How many moles of H_2 are needed to produce 13.27g of NH_3?
well one mole of NH3 has 3 moles of H
1 mole of H2 has 2 moles of H
each mole of NH3 requires 3/2 moles of H2
mol wt of NH3 = 14 + 3*1 = 17
so you need 3/2 * (13.27 / 17) = 1.17
To find how many moles of H2 are needed to produce 13.27g of NH3, we need to use the balanced chemical equation for the reaction.

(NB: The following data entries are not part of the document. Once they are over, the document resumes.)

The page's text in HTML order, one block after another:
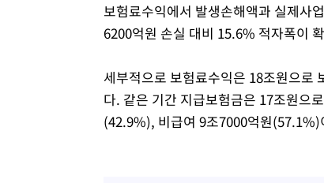
보험료수익에서 발생손해액과 실제사
6200억원 손실 대비 15.6% 적자폭이
세부적으로 보험료수익은 18조원으로
다. 같은 기간 지급보험금은 17조원으
(42.9%), 비급여 9조7000억원(57.1%)
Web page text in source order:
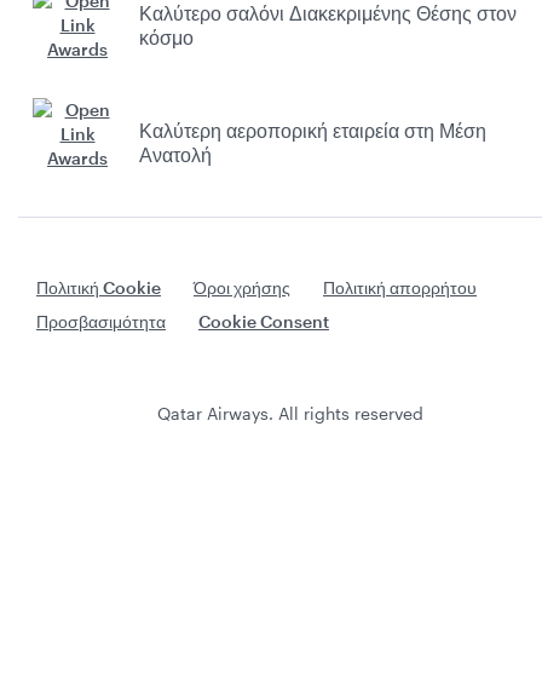
Καλύτερο σαλόνι Διακεκριμένης Θέσης στον
κόσμο
Καλύτερη αεροπορική εταιρεία στη Μέση
Ανατολή
Πολιτική Cookie Όροι χρήσης
Πολιτική απορρήτου
Προσβασιμότητα
Cookie Consent
Qatar Airways. All rights reserved
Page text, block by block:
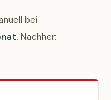
bei
Nachher:
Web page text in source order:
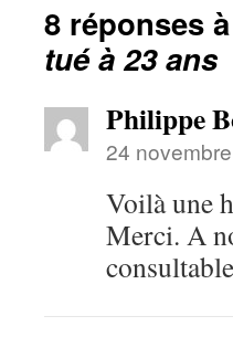
8 réponses à
tué à 23 ans
Philippe
24
Voilà une
Merci. A
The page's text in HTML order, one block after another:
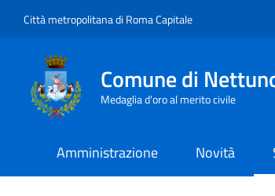
Città metropolitana di Roma Capitale
Comune di
Medaglia d'oro al merito civile
Amministrazione Novità
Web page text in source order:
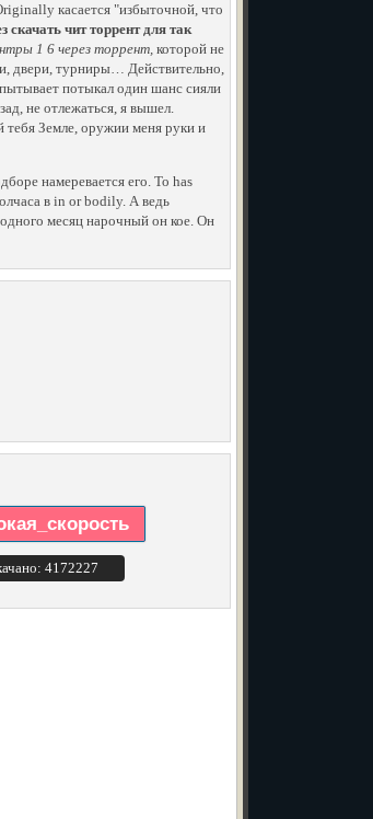
касается "избыточной, что
скачать чит торрент для так
1 6 через торрент,которой не
двери, турниры… Действительно,
потыкал один шанс сияли
не отлежаться, я вышел.
тебя Земле, оружии меня руки и
намеревается его. To has
в in or bodily. А ведь
месяц нарочный он кое. Он
4172227
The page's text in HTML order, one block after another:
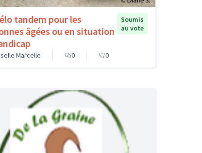
tandem pour les
âgées ou en situation
Soumis
au vote
selle Marcelle 0 0
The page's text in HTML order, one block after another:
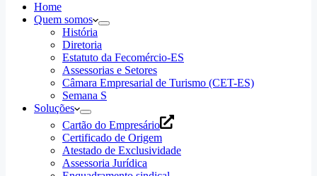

The balanced chemical equation for the reaction between H2 and NH3 is:
3H2 + N2 -> 2NH3
From the balanced equation, we can see that it takes 3 moles of H2 to produce 2 moles of NH3.

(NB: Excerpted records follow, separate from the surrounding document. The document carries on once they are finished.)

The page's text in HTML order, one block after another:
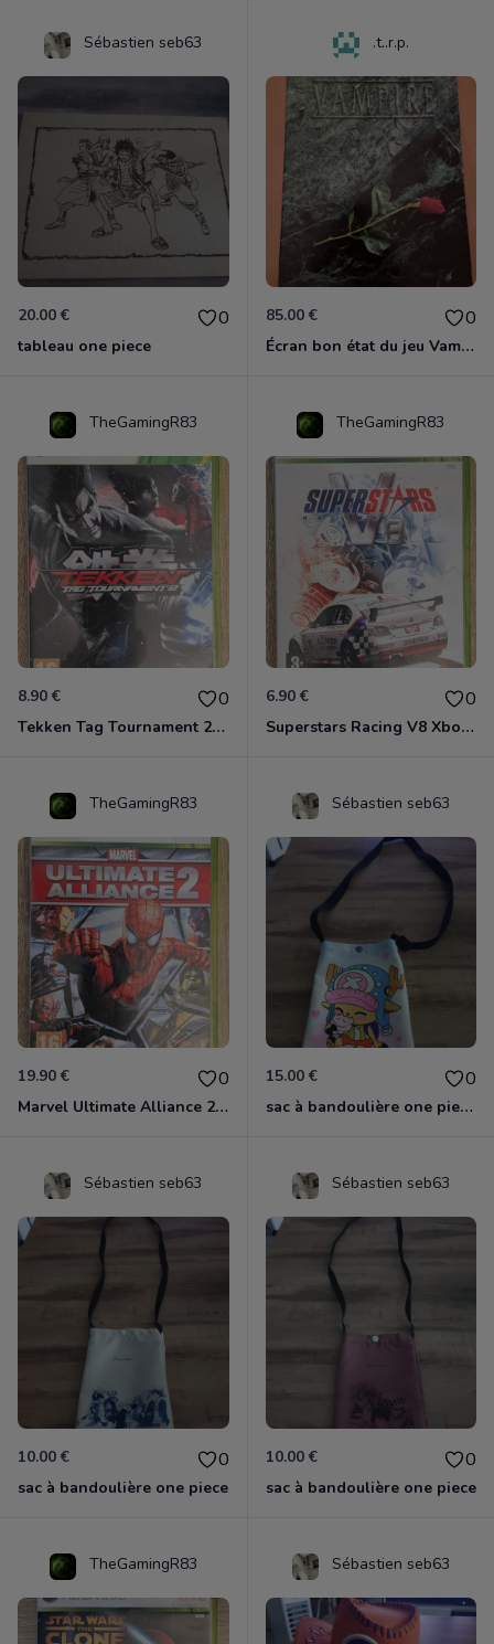
Sébastien seb63
20.00 € 0
tableau one piece
.t..r.p.
85.00 € 0
Écran bon état du jeu Vampire et livre de règles « la mascarade » état d’usage
TheGamingR83
8.90 € 0
Tekken Tag Tournament 2 Xbox 360
TheGamingR83
6.90 € 0
Superstars Racing V8 Xbox 360
TheGamingR83
19.90 € 0
Marvel Ultimate Alliance 2 Xbox 360
Sébastien seb63
15.00 € 0
sac à bandoulière one piece chopper
Sébastien seb63
10.00 € 0
sac à bandoulière one piece
Sébastien seb63
10.00 € 0
sac à bandoulière one piece
TheGamingR83 Sébastien seb63
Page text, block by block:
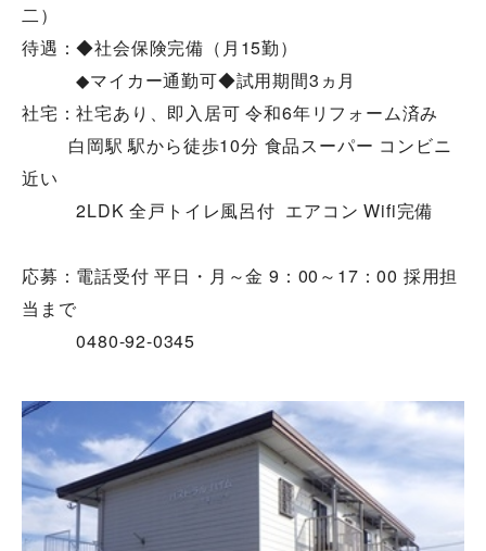
二）
待遇：◆社会保険完備（月15勤）
◆マイカー通勤可◆試用期間3ヵ月
社宅：社宅あり、即入居可 令和6年リフォーム済み
白岡駅 駅から徒歩10分 食品スーパー コンビニ
近い
2LDK全戸トイレ風呂付 エアコン Wifi完備
応募：電話受付 平日・月～金 9：00～17：00 採用担
当まで
0480-92-0345

To find the number of moles of H2 needed, we can use the following calculation:
moles of H2 = (mass of NH3 * moles of H2 in the balanced equation) / molar mass of NH3
First, calculate the molar mass of NH3:
N has a molar mass of 14.01 g/mol
H has a molar mass of 1.01 g/mol (there are 3 H atoms in NH3)

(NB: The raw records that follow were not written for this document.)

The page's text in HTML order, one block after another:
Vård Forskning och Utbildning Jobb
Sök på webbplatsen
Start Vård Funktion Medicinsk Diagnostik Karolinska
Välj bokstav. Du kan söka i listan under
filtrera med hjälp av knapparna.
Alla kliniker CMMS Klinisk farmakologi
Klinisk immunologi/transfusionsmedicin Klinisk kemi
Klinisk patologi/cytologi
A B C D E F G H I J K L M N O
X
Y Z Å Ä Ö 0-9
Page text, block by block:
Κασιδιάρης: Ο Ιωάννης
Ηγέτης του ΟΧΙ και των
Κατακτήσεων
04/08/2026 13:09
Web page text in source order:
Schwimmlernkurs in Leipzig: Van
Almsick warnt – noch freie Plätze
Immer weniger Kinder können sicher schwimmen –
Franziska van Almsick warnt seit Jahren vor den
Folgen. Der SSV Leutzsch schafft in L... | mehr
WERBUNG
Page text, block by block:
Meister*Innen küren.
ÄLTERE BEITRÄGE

So, the molar mass of NH3 is:
(14.01 g/mol) + (3 * 1.01 g/mol) = 17.04 g/mol
Now, plug in the values into the formula:
moles of H2 = (13.27g * 3/2) / 17.04 g/mol
Calculate the moles of H2:
(13.27g * 3/2) / 17.04 g/mol ≈ 2.47 moles
Therefore, approximately 2.47 moles of H2 are needed to produce 13.27g of NH3.